А все разговоры в палатах, в курилке были о Сталинграде. Тогда никто еще не знал, чем и когда закончится эта битва. Но все понимали одно: там идет борьба не на жизнь, а на смерть. И каждый физически ощущал нечеловеческое напряжение этой битвы, потому что дальше Волги немца пустить нельзя. И так сколько земли потеряно. А почему, никто не знал. Вроде воевали хорошо, а прёт немец, и нет ему остановки. Сколько крови пролито, кто-кто, а уж лежащие на койках знали.

Но едва черная тарелка, висевшая на стене, издавала хрип, весь госпиталь замирал.
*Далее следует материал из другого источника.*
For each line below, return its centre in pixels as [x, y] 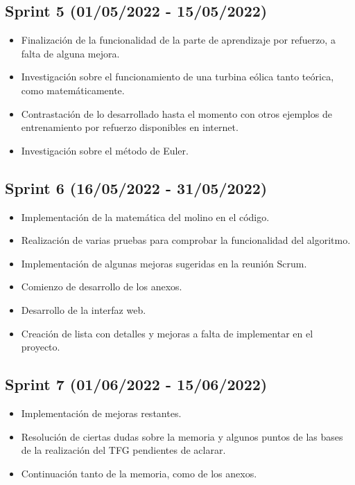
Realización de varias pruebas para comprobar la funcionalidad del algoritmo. [186, 240]
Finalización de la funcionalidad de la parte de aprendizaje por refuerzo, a [178, 40]
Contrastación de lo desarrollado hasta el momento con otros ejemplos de [176, 113]
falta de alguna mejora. [70, 53]
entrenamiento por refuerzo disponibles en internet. [130, 127]
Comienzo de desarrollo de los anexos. [102, 286]
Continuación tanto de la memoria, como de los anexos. [139, 473]
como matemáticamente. [73, 90]
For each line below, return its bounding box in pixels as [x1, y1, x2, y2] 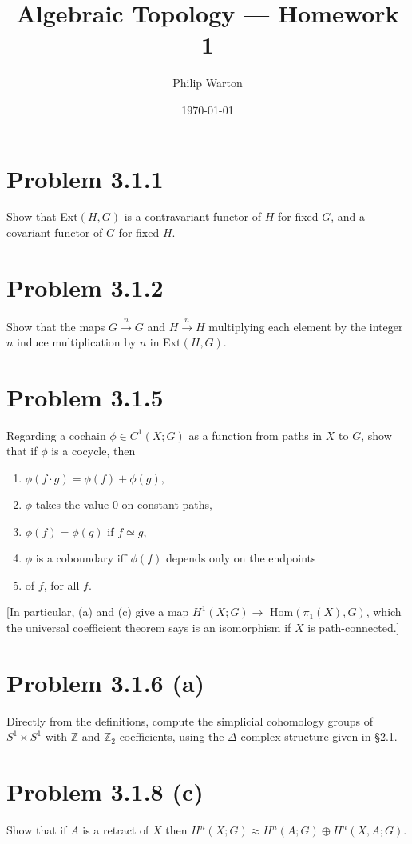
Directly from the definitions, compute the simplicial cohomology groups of [6, 712, 374, 729]
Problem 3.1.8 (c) [6, 775, 204, 808]
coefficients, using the [119, 728, 224, 745]
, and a [331, 208, 366, 225]
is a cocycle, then [51, 442, 136, 459]
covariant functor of [6, 224, 103, 241]
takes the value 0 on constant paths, [35, 496, 212, 513]
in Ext [149, 334, 181, 350]
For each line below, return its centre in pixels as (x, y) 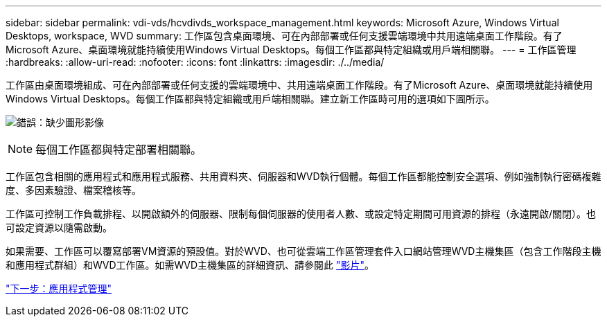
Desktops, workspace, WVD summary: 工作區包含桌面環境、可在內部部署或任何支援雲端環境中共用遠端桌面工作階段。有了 (284, 36)
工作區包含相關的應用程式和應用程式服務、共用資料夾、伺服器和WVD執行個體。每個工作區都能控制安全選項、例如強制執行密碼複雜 (303, 176)
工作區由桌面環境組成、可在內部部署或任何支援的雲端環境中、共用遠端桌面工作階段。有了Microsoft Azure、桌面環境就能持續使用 (299, 85)
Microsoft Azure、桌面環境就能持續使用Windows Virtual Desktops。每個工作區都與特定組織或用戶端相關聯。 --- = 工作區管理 (291, 50)
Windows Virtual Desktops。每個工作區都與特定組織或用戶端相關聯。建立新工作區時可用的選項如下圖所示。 (250, 99)
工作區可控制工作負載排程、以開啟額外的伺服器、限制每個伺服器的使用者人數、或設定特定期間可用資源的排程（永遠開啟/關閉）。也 (301, 214)
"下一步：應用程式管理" (59, 288)
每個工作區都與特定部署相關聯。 (119, 150)
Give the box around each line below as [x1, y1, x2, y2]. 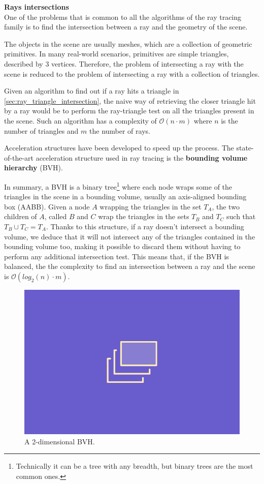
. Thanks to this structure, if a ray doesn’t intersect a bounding [46, 221, 244, 231]
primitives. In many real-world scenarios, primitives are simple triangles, [4, 48, 229, 59]
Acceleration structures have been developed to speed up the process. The [4, 142, 234, 153]
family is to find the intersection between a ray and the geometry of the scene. [4, 21, 248, 32]
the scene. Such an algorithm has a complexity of [4, 115, 157, 126]
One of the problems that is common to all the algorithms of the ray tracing [4, 11, 242, 22]
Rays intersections [4, 2, 69, 12]
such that [226, 211, 256, 222]
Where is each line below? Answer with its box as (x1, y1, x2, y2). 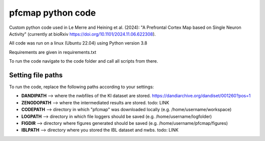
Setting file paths (9, 71, 63, 79)
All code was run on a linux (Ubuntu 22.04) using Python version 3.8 (9, 40, 147, 46)
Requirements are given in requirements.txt (9, 49, 97, 55)
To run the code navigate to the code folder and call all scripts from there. (9, 58, 159, 64)
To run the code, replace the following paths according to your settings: (9, 84, 154, 90)
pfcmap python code (9, 7, 96, 18)
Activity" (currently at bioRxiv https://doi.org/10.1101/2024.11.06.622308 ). (9, 31, 156, 37)
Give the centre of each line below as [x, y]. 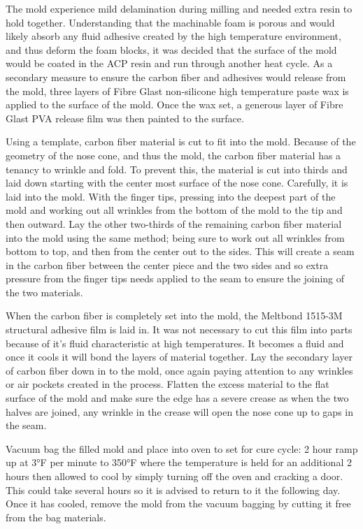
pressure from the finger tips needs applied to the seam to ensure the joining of [175, 278]
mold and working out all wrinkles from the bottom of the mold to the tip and [174, 210]
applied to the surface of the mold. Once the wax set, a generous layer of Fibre [175, 104]
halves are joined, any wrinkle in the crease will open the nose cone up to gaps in [180, 411]
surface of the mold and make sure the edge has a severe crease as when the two [177, 398]
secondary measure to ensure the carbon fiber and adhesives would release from [176, 77]
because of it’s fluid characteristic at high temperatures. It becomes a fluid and [175, 343]
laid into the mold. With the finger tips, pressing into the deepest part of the [171, 196]
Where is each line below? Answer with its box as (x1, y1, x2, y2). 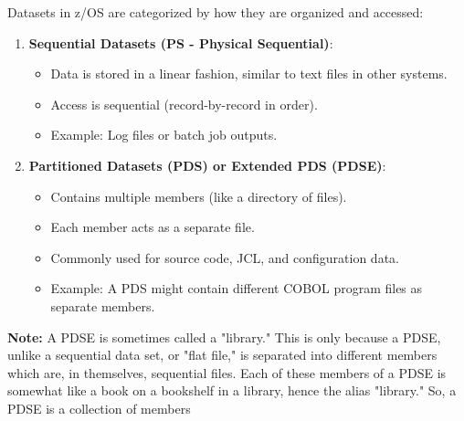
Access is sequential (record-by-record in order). (50, 94, 318, 113)
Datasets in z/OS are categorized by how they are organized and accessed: (7, 3, 424, 21)
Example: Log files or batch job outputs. (50, 125, 278, 144)
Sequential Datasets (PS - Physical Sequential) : (28, 33, 333, 52)
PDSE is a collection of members (7, 398, 191, 417)
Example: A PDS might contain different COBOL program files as (50, 279, 423, 298)
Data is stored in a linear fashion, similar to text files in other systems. (50, 64, 448, 83)
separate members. (50, 296, 155, 315)
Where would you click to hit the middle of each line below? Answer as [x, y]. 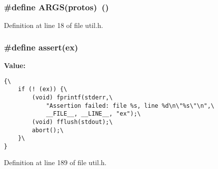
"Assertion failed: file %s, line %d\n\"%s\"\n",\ [130, 106]
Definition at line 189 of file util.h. [55, 162]
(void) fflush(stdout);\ [72, 122]
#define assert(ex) [41, 47]
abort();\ [48, 130]
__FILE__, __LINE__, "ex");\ [93, 114]
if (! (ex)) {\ [42, 89]
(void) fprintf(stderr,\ [72, 97]
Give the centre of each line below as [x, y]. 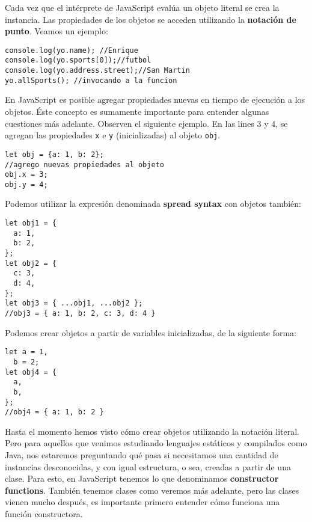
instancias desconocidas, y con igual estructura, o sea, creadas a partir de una [148, 466]
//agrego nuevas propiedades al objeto [84, 164]
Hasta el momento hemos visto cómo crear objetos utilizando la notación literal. [152, 431]
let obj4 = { [31, 372]
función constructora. [44, 513]
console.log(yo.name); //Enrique [72, 50]
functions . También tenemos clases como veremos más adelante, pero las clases [152, 490]
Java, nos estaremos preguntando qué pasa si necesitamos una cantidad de [142, 455]
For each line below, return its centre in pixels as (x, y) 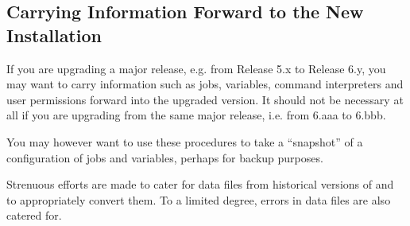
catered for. (34, 215)
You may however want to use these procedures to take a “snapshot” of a (185, 141)
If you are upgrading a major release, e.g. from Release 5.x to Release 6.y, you (196, 68)
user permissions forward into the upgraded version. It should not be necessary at (205, 99)
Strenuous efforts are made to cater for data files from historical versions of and (200, 184)
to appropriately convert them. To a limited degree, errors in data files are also (199, 199)
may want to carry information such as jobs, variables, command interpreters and (205, 84)
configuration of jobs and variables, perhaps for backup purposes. (165, 157)
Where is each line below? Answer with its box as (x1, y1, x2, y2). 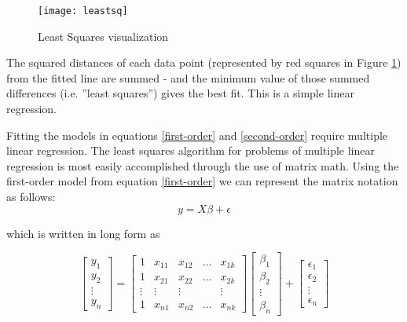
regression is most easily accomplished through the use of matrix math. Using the (6, 157, 399, 174)
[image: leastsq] (38, 5, 128, 16)
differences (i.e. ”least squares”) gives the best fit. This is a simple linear (6, 85, 354, 101)
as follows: (6, 188, 56, 204)
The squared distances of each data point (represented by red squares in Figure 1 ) (6, 54, 401, 71)
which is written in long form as (6, 225, 160, 241)
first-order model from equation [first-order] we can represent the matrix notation (6, 173, 398, 189)
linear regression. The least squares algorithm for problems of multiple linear (6, 142, 375, 159)
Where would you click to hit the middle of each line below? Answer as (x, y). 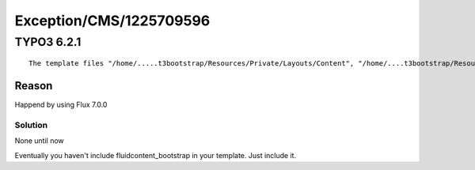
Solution (31, 125)
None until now (40, 141)
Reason (34, 86)
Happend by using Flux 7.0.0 (61, 105)
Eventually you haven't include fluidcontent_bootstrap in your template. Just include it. (156, 155)
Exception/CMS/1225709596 (112, 21)
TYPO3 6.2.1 (48, 42)

И тишина наступала такая, что, казалось, слышно, как люди дышат. А из репродуктора неслось:

– Вчера после упорных и продолжительных боёв освобождён…

Пирожок

Он долго смотрел на немца в прицел: маленький круглый фельдфебель, держа одной рукой за грудки, ладонью другой бил по лицу молодого солдата.
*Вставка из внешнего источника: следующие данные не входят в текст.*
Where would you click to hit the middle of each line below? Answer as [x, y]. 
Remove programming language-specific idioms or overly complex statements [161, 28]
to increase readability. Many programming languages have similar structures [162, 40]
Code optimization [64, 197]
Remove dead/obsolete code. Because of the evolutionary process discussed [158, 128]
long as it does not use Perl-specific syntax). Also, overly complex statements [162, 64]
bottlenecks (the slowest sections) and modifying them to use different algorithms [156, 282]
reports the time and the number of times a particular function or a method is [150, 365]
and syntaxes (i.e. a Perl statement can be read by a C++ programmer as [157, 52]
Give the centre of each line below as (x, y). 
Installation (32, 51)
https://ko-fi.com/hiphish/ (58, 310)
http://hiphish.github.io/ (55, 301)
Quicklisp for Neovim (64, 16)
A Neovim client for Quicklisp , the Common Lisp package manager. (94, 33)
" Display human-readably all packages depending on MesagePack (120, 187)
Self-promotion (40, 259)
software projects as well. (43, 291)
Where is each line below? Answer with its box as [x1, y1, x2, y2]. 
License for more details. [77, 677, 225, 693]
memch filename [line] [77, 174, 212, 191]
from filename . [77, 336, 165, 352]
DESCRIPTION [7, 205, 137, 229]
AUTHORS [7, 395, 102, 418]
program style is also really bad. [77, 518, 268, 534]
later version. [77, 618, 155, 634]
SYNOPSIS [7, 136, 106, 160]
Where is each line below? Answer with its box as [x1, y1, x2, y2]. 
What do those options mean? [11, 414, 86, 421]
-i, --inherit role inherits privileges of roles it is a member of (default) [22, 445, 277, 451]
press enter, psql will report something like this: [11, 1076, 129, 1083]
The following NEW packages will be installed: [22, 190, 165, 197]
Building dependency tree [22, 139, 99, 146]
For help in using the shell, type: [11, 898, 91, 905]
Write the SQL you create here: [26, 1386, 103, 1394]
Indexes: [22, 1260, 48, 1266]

Зайцеву давно хотелось убрать надоевшее круглое лицо, но как-то не предоставлялся случай. И этот «колобок», как его окрестил Зайцев, был предельно осторожен. Война даже дурака выучит, если он выживет. Нет, он не дурак, чтоб подставлять голову под пули. Но сейчас злоба на молодого солдата, опрокинувшего на него котелок с горячим супом, кипела в нём, и, забыв про осторожность, Дитер Бирц стал его воспитывать. Схватил за грудки левой рукой, а правой бил наотмашь по щекам. Злость выбила его из колеи, злость заставила забыть об опасности.

Молодой солдат отступал, а он, не отпуская, шел за ним и продолжал бить наотмашь ладонью по лицу. И голова Пирожка поднялась над бруствером. А этого не следовало делать.
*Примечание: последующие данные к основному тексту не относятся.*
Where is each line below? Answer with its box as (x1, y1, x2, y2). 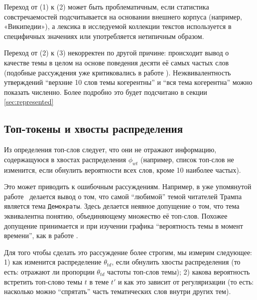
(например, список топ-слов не (140, 154, 234, 164)
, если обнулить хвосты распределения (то (112, 257, 241, 267)
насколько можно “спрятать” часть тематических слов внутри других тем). (4, 286, 231, 297)
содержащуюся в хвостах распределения (4, 154, 127, 164)
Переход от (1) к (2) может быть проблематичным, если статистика (4, 1, 209, 11)
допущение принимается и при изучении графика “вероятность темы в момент (4, 220, 243, 231)
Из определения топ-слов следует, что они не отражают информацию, (4, 144, 217, 155)
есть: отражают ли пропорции (4, 266, 95, 277)
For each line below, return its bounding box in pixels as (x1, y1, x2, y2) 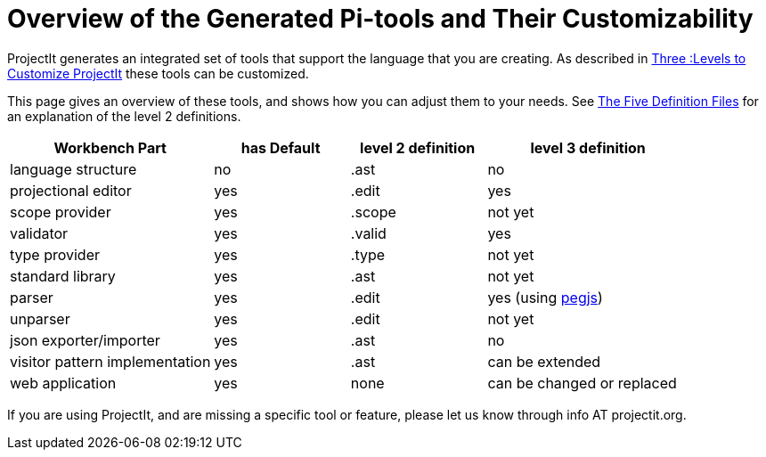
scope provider (10, 202, 111, 221)
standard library (10, 266, 116, 285)
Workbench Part (53, 138, 167, 157)
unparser (10, 309, 70, 328)
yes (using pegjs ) (487, 288, 603, 306)
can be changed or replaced (487, 373, 677, 392)
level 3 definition (530, 138, 646, 157)
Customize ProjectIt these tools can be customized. (7, 65, 309, 81)
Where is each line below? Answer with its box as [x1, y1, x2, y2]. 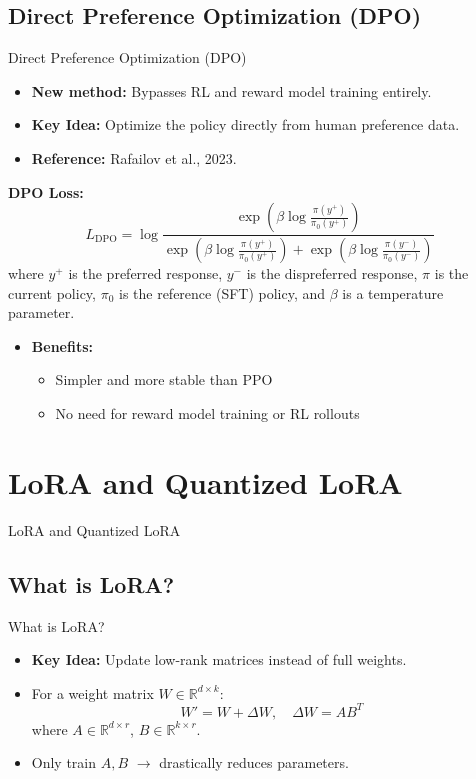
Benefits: [31, 335, 93, 356]
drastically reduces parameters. [159, 752, 349, 773]
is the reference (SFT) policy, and [118, 282, 326, 303]
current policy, [8, 282, 96, 303]
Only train [31, 752, 97, 773]
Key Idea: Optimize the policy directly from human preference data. [31, 114, 460, 135]
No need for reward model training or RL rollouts [55, 403, 360, 424]
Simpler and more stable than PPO [55, 369, 273, 390]

Сколько раз он повторял другим про осторожность. Сколько раз, тыкая пальцем в убитого снайпером, а снайпер всегда стреляет в голову, говорил, брызгая слюной:

– Я говорил, я предупреждал.

И вот забыл сам золотое правило – не стой на линии огня. Высунулся больше чем следовало.

Зайцев, затаив дыхание, плавно нажал на курок. Толчок в плечо – и голова фельдфебеля на другой стороне улицы, брызнув кровью и студенистыми мозгами, откинулась в сторону. Руки разжались, и он, выпустив Эриха Юнга, как обмякший мешок, сполз на дно окопа, чтобы больше никогда не подняться.

Никогда Эрих Юнг не испытывал такого страха, как сейчас. Он упал на дно окопа и кожей чувствовал, что капли крови фельдфебеля, застывшие на его лице, обжигали. Его трясло, хотел стереть, но руки, сделавшись ватными, не слушались. Сидя на земле, разрыдался. Боясь высунуть голову, рыдая, на четвереньках помчался по окопам и вбежал в блиндаж в не самый подходящий момент.

Шла игра в карты на жалованье, а это серьёзно. Никто даже не повернул голову в его сторону. На кону деньги, и отвлекаться на мелочи не стоило, а смерть в этом городе обыденность. И было бы странно слышать, что за целый день никого не убили. Из всего, что мог произнести Эрих Юнг, все поняли только одно – фельдфебель.

Когда вышли посмотреть, в общем, никто и не ожидал другого. Не палец же он себе прищемил.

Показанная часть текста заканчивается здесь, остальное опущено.